Supercomputers help train a software tool for the protein modeling community

AI, computer technology and the folds of life

Scientists have developed a new open-source software tool called OpenFold that uses artificial intelligence and harnesses the power of supercomputers to predict protein structures. The image shows that OpenFold matches the accuracy of AlphaFold2 by overlaying predictions from OpenFold and AlphaFold2 with an experimental structure of the Streptomyces tokunonesis TokK protein. Image credit: Natural methods (2024). DOI: 10.1038/s41592-024-02272-z

Form follows function, and this is especially true for the building blocks of life – proteins. The folding and shape of molecular proteins reveal their function in sustaining life.

Scientists have developed a new open-source software tool called OpenFold that uses artificial intelligence (AI) and harnesses the power of supercomputers to predict protein structures.

The research could help develop new drugs and better understand misshapen proteins, such as those associated with neurodegenerative diseases such as Parkinson’s and Alzheimer’s.

OpenFold builds on the success of AlphaFold2, developed by Google DeepMind and used by over two million researchers as of 2021 for protein predictions in vaccine development, cancer treatments, and more.

“AlphaFold2 was a breakthrough for science,” said Nazim Bouatta, a senior research fellow at Harvard Medical School who works at the interface between AI and biology. “We developed a completely open source version – OpenFold – that is now helping academia and industry advance the field.”

Bouatta is co-author of a study in the journal Natural methods Announcing OpenFold, a fast, memory-efficient and trainable implementation of AlphaFold2.

He started the project with his colleague Mohammed AlQuraishi, who used to work at Harvard but now works at Columbia University. The project evolved into the OpenFold Consortium, a consortium of startup companies collaborating with academia.

“Extremely talented students from Harvard and Columbia also contributed to the work, with Gustaf Ahdritz doing remarkable work. They all did a great job implementing the code,” Bouatta said.

A central aspect of AI is the large language models (LLMs) that process huge amounts of text and generate new, meaningful texts from them. One example of this is ChatGPT’s human-like ability to answer queries based on large amounts of text data.

“We need about 100 graphics processing units (GPUs) to train a system like OpenFold. To put it in perspective, to train the latest ChatGPT, you need thousands and thousands of GPUs,” Bouatta said.

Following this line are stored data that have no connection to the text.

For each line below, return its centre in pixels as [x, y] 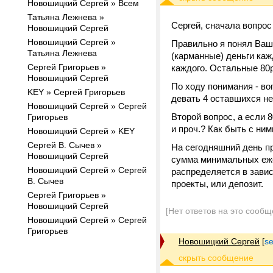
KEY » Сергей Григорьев [76, 92]
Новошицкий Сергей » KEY [81, 131]
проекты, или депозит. [217, 184]
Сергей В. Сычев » [65, 145]
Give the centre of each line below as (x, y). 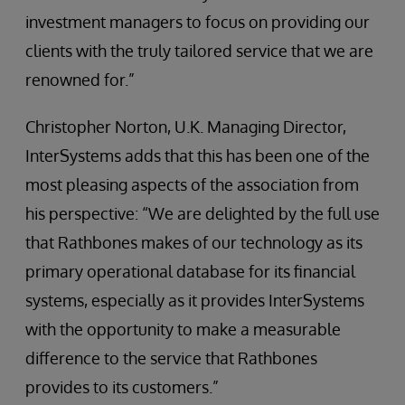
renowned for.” (80, 80)
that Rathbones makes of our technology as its (194, 243)
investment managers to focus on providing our (198, 22)
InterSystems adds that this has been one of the (198, 156)
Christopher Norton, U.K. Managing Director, (186, 127)
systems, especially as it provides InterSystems (195, 301)
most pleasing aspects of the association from (192, 185)
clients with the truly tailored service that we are (199, 51)
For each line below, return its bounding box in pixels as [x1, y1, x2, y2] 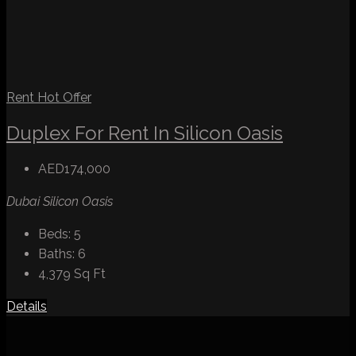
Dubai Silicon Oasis [6, 193, 113, 209]
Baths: [38, 246, 75, 261]
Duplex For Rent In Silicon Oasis [6, 121, 283, 145]
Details [6, 298, 47, 314]
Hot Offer [37, 89, 91, 105]
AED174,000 [38, 161, 110, 176]
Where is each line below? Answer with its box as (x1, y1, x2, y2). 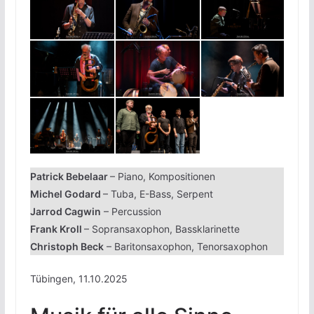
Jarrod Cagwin (29, 205, 101, 218)
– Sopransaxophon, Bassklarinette (83, 223, 240, 235)
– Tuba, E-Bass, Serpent (102, 188, 213, 200)
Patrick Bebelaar (29, 170, 110, 183)
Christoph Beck (29, 240, 104, 253)
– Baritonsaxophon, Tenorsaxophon (103, 240, 268, 253)
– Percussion (100, 205, 161, 218)
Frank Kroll (29, 223, 84, 235)
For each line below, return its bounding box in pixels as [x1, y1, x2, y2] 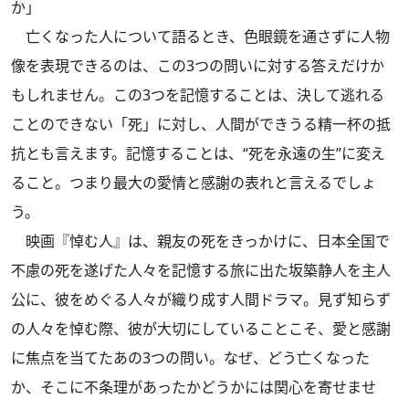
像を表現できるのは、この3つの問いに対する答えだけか [11, 56, 384, 76]
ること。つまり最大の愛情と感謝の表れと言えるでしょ [11, 173, 376, 193]
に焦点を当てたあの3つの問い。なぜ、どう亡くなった [11, 348, 370, 368]
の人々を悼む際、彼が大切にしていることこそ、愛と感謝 [11, 319, 391, 339]
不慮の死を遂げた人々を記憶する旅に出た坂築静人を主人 [11, 260, 391, 280]
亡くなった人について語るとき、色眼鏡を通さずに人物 [11, 26, 390, 47]
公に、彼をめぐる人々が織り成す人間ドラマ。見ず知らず [11, 289, 391, 309]
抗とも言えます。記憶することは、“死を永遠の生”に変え [11, 143, 385, 163]
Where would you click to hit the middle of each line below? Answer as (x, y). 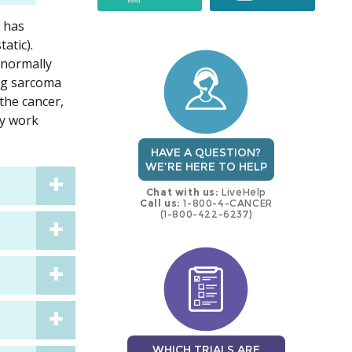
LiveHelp (243, 192)
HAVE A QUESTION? (206, 153)
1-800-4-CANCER (226, 203)
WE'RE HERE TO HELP (206, 167)
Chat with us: (182, 192)
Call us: (160, 203)
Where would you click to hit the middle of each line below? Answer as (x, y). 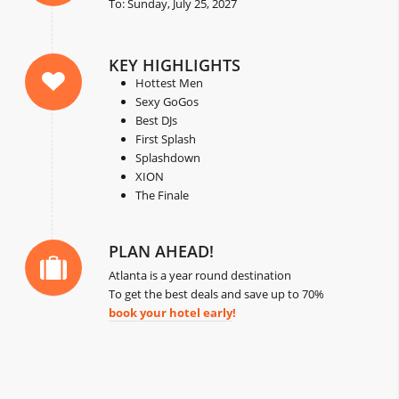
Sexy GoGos (167, 102)
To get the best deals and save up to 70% (217, 294)
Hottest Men (170, 83)
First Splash (166, 139)
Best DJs (157, 121)
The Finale (163, 195)
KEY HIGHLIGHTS (175, 65)
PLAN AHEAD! (162, 252)
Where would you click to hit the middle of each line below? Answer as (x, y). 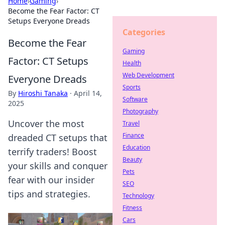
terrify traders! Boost (52, 152)
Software (135, 99)
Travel (131, 123)
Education (136, 147)
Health (132, 63)
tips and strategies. (49, 194)
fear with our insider (51, 180)
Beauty (132, 159)
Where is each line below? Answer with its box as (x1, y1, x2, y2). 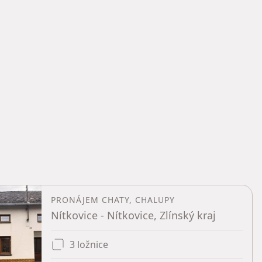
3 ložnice (70, 238, 108, 251)
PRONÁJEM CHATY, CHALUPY (51, 194, 175, 205)
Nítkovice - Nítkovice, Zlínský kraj (51, 208, 216, 222)
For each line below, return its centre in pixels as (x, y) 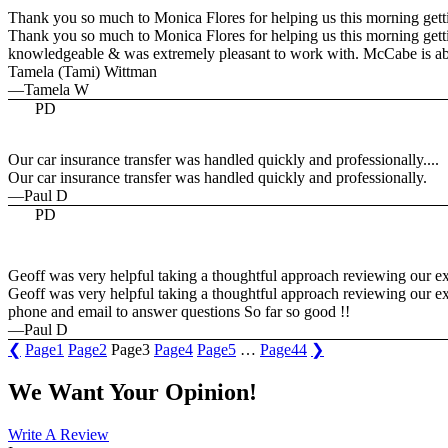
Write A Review (58, 434)
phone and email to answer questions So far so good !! (179, 311)
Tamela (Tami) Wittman (82, 71)
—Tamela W (48, 89)
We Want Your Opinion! (132, 391)
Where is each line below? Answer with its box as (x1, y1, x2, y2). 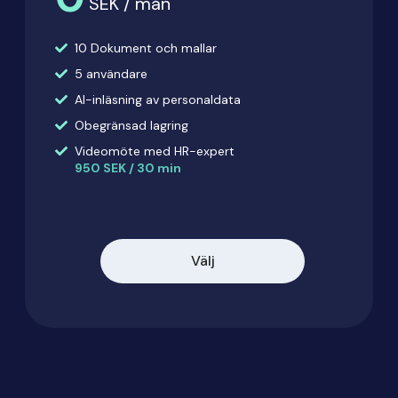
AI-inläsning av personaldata (75, 92, 241, 107)
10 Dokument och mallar (75, 40, 217, 56)
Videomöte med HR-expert (75, 143, 235, 159)
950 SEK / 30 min (75, 160, 181, 176)
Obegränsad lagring (75, 117, 188, 133)
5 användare (75, 66, 147, 82)
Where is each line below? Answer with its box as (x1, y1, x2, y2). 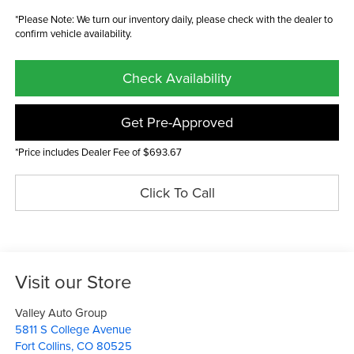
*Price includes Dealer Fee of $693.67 (14, 144, 182, 159)
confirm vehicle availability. (14, 25, 132, 40)
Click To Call (139, 182, 215, 202)
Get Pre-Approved (121, 111, 233, 132)
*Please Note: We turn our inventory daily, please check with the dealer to (14, 11, 333, 26)
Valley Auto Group (14, 304, 107, 322)
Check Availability (122, 67, 232, 88)
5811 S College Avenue (14, 321, 131, 338)
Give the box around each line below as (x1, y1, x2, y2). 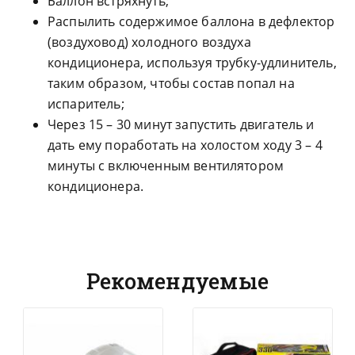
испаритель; (48, 95, 124, 113)
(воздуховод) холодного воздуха (48, 33, 251, 52)
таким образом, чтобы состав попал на (48, 74, 295, 93)
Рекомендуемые (86, 267, 269, 296)
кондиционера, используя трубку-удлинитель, (48, 54, 337, 72)
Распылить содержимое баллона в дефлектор (48, 13, 335, 31)
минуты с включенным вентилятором (48, 157, 284, 175)
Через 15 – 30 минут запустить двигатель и (48, 116, 315, 134)
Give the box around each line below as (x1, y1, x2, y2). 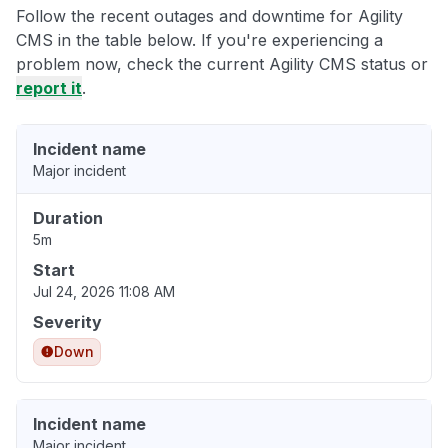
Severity (33, 312, 102, 333)
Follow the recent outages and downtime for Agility (16, 6, 403, 27)
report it (16, 78, 82, 99)
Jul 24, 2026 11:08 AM (33, 283, 175, 301)
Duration (33, 208, 103, 229)
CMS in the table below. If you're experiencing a (16, 30, 383, 51)
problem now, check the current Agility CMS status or (16, 54, 428, 75)
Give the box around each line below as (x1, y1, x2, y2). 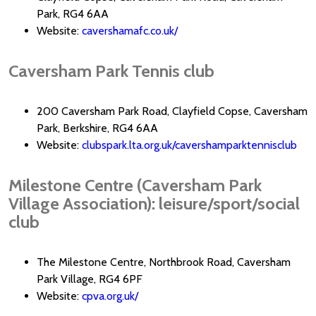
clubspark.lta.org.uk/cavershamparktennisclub (82, 138, 297, 152)
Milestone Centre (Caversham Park (8, 175, 262, 196)
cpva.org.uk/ (82, 289, 138, 303)
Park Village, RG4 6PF (37, 272, 142, 286)
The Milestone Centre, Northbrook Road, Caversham (37, 255, 291, 269)
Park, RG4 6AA (37, 7, 109, 21)
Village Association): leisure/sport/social (8, 193, 300, 214)
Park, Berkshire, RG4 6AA (37, 121, 158, 135)
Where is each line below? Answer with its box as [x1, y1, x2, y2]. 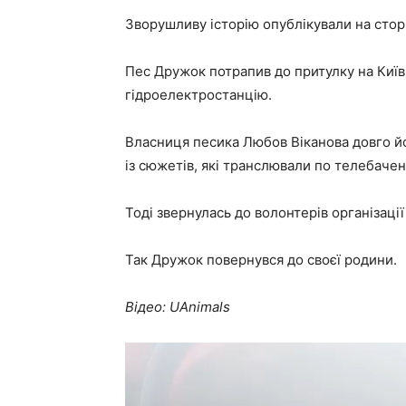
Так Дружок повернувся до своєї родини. [125, 250, 397, 268]
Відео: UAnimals [125, 297, 230, 315]
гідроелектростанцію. [125, 85, 272, 103]
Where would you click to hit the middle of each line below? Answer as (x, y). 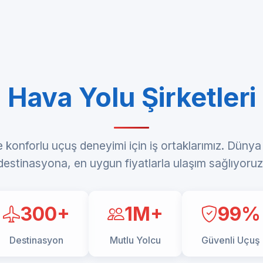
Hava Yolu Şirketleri (131, 98)
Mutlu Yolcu (135, 240)
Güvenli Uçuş (230, 240)
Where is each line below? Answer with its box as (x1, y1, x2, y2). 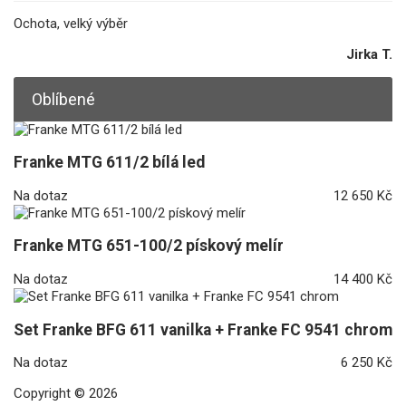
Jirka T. (346, 45, 392, 63)
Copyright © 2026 (14, 385, 118, 402)
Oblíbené (32, 89, 95, 109)
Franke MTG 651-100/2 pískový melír (14, 237, 284, 256)
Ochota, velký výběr (14, 14, 128, 32)
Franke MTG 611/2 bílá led (14, 153, 205, 172)
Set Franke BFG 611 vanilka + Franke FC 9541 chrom (14, 320, 392, 339)
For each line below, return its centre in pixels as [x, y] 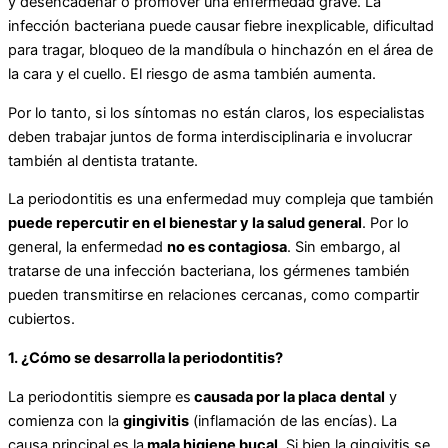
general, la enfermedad [87, 247]
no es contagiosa [227, 247]
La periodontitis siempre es [99, 396]
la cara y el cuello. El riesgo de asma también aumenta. [192, 74]
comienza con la [65, 420]
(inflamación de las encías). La [293, 420]
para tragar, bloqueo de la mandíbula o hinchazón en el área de [220, 50]
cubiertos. [41, 319]
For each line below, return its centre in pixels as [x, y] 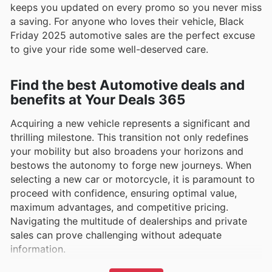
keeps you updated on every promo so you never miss [136, 8]
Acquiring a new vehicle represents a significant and [130, 124]
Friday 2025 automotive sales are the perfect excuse [133, 36]
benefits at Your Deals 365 [98, 100]
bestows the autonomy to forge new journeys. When [131, 165]
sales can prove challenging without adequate [116, 235]
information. [38, 249]
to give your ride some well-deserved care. [109, 49]

One of the very first applications of OpenFold came from Meta AI, formerly Facebook. Meta AI recently published an atlas of more than 600 million proteins from bacteria, viruses, and other microorganisms that had not yet been characterized.

“They used OpenFold to integrate a ‘protein language model’ that is very similar to ChatGPT, but where the language is made up of the amino acids that make up proteins,” Bouatta said.

“In a sense, the information in living organisms is organized in a language,” Bouatta explained, citing the example of the letters ACGT, which represent the four bases of DNA – adenine, cytosine, guanine and thymine. “This is the language that nature has chosen to create these highly evolved living organisms.”

In addition, there is a second level of language for proteins: the letters that represent the 20 amino acids that make up all proteins in the human body and that characterize what function the protein has.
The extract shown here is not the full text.